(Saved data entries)
• • • • • • •

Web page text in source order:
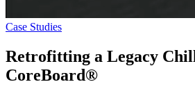
Case Studies
Retrofitting a Legacy
CoreBoard®
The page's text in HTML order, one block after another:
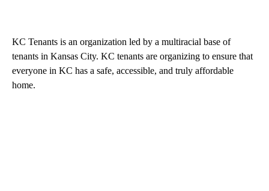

• • • • • • •

**WORK ITEM:**
Output the records above character for character, but leave each image out.

**THE ANSWER:**
Web page text in source order:
Case Studies
Retrofitting a Legacy
CoreBoard®
The page's text in HTML order, one block after another:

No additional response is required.